Sometimes, a data analyst is interested in simultaneously exploring the relationship between three or more variables in a single visualization. Many of the visualization methods presented up to this point can include additional variables by using visual cues such as colors, shapes, and patterns. For example, we can investigate the relationship between rental price, square footage, and borough by using color to introduce our third variable:

sns.scatterplot(rentals.size_sqft, rentals.rent, hue = rentals.borough, palette='bright')
plt.show()

scatter plot of rental prices versus square footage, with each point colored to represent what borough the listing is in

This plot shows many things at once: the positive linear relationship between price and area, the fact that Manhattan apartments tend to be larger than the other boroughs (because there are more blue points on the right-hand side of the plot compared to the other colors), and that Manhattan apartments tend to cost more money (because the blue points are mostly on top of the green and orange points).
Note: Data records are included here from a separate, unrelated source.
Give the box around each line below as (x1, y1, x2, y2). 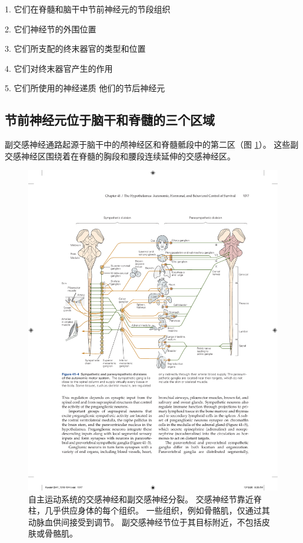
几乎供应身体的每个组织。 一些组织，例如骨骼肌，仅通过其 (44, 504, 270, 517)
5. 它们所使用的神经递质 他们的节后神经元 (5, 82, 165, 94)
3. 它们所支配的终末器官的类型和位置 (5, 42, 146, 55)
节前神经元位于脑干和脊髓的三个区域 (5, 111, 215, 129)
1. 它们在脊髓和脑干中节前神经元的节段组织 (5, 3, 171, 15)
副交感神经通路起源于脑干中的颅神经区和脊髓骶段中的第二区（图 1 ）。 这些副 (5, 138, 299, 151)
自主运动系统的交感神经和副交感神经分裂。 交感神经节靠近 (28, 492, 254, 505)
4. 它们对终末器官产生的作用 (5, 62, 113, 74)
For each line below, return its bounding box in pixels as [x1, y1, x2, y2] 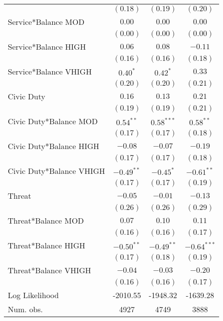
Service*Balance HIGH [8, 41, 86, 52]
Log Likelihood [8, 289, 59, 301]
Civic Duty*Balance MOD [8, 115, 98, 127]
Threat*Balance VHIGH [8, 264, 91, 276]
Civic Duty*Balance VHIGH [8, 165, 105, 176]
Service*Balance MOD [8, 16, 84, 27]
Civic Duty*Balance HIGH [8, 140, 100, 151]
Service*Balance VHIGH [8, 66, 92, 77]
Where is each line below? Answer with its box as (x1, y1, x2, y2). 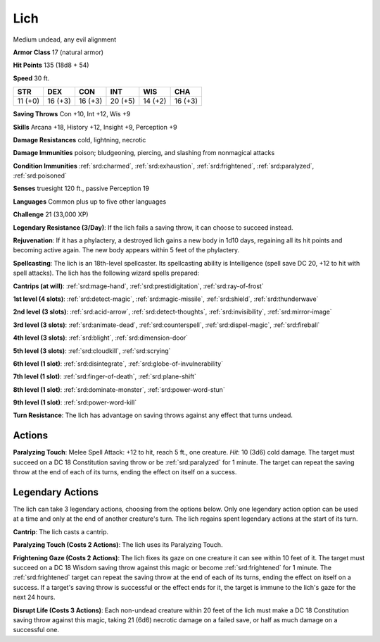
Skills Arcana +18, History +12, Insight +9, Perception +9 (13, 123, 177, 131)
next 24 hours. (13, 593, 56, 602)
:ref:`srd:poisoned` (13, 171, 67, 180)
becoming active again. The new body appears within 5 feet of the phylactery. (13, 246, 240, 254)
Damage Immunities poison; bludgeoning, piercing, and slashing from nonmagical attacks (13, 149, 275, 157)
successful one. (13, 626, 60, 634)
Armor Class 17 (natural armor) (13, 48, 104, 56)
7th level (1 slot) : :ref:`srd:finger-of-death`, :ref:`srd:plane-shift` (13, 372, 197, 381)
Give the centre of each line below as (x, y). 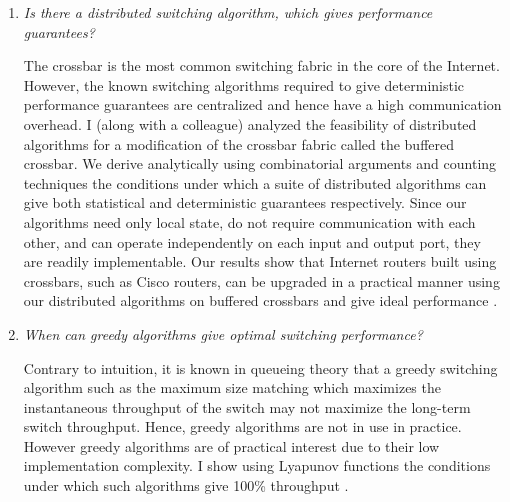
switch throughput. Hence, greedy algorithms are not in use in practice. (242, 426)
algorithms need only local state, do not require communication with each (249, 221)
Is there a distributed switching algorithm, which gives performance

Even though it’s possible to add even more information to this plot (for example, we could use triangles and squares to indicate whether or not an apartment has a gym), it’s not always a good idea to overload a single visualization.

Another common data visualization for multivariate analysis is a heat map of a correlation matrix for all quantitative variables:

# Define the colormap which maps the data values to the color space defined with the diverging_palette method  
colors = sns.diverging_palette(150, 275, s=80, l=55, n=9, as_cmap=True)
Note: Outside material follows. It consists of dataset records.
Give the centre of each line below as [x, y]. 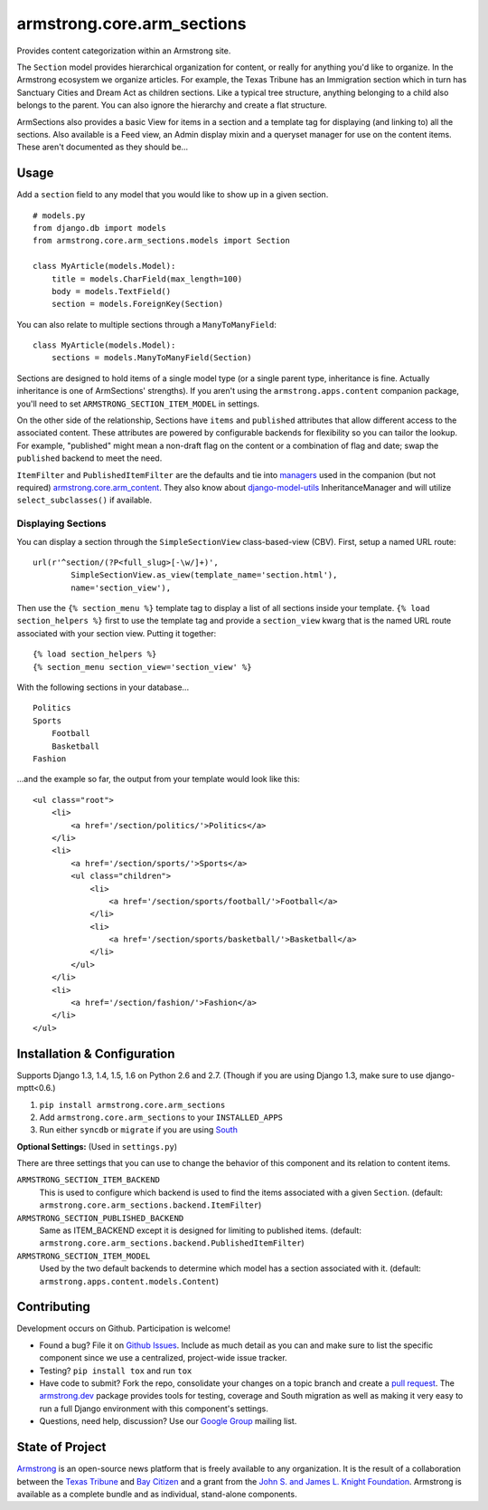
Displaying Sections [61, 523]
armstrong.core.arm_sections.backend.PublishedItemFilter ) [172, 1243]
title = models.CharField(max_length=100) [147, 279]
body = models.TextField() [111, 291]
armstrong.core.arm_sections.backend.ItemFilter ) [150, 1205]
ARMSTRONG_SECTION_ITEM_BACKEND [88, 1180]
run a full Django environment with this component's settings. [154, 1409]
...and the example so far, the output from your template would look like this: [158, 779]
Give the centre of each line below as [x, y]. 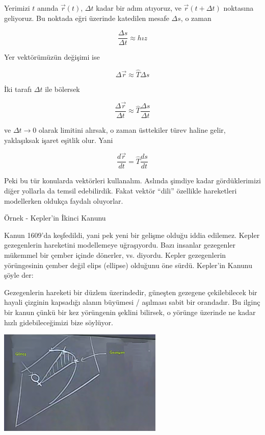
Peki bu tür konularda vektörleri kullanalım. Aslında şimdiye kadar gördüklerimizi [132, 180]
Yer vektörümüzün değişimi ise [52, 57]
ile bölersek [62, 89]
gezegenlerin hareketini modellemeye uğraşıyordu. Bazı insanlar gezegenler [120, 245]
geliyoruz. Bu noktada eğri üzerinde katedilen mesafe [87, 18]
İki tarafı [18, 89]
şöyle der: [19, 275]
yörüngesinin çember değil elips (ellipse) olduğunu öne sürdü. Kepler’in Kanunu [128, 265]
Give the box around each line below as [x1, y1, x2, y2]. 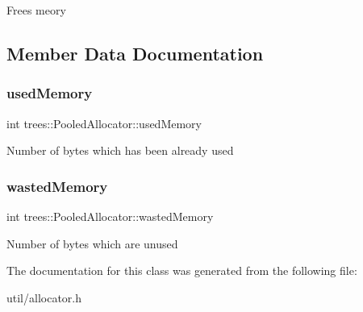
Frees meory [6, 2, 66, 18]
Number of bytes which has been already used [6, 142, 234, 159]
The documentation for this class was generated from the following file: [6, 262, 357, 279]
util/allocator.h [6, 289, 82, 306]
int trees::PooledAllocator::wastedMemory [6, 208, 214, 224]
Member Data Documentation [6, 40, 264, 65]
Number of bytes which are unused [6, 235, 178, 252]
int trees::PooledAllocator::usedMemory [6, 114, 202, 131]
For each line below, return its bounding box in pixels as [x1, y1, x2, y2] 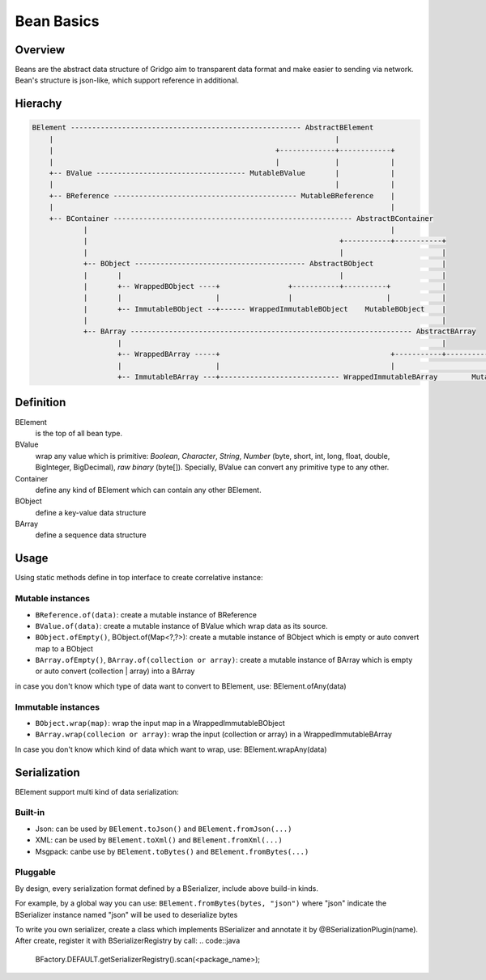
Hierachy [15, 97, 62, 111]
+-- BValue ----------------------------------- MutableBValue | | [49, 168, 396, 178]
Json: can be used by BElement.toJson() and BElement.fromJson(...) [35, 824, 292, 834]
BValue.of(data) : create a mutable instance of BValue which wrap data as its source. [35, 621, 328, 630]
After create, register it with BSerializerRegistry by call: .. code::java [15, 935, 241, 946]
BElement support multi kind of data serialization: [15, 787, 180, 796]
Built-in [15, 807, 45, 818]
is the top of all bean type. [35, 428, 123, 438]
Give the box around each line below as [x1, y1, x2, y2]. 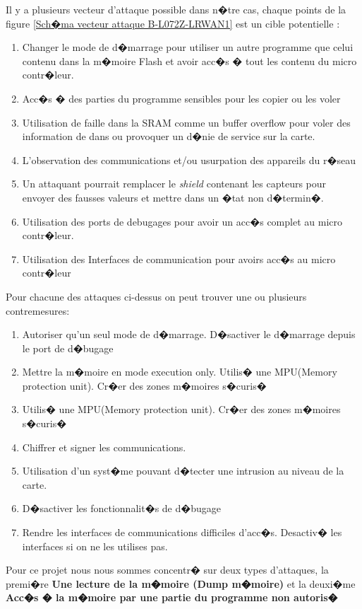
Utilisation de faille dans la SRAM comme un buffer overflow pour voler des [22, 115, 351, 129]
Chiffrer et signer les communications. [22, 439, 186, 454]
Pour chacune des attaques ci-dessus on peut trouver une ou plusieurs [6, 289, 307, 303]
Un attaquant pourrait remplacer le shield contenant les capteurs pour [22, 176, 327, 191]
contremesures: [6, 303, 70, 318]
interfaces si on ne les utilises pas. [22, 538, 168, 553]

# Create heatmap using the .corr method on df, set colormap to cmap
sns.heatmap(rentals.corr(), center=0, cmap=colors, robust=True)
plt.show()

heatmap showing correlations between each pair of quantitative variables in the dataset (visualized as a grid of squares, with each variable name labeling the x and y axes). Dark purple squares indicate strong correlations, whereas dark green colors indicate negative correlations.

This heat map shows is that the rental price, number of bedrooms, number of bathrooms, and size of an apartment are all highly positively correlated (higher values of one are associated with higher values of the others). Meanwhile, building age is weakly negatively correlated with rent, bathrooms, minutes to the subway, and floor (higher values of building age are associated with lower values of these other variables).

Conclusion

In this article, we’ve summarized some of the important considerations for choosing a data visualization based on the question a data analyst wants to answer and the type of data that is available. When it comes to designing a visualization, there’s no one right way, but “looking” at the data is an important component of both choosing a summary statistic and getting to know a dataset.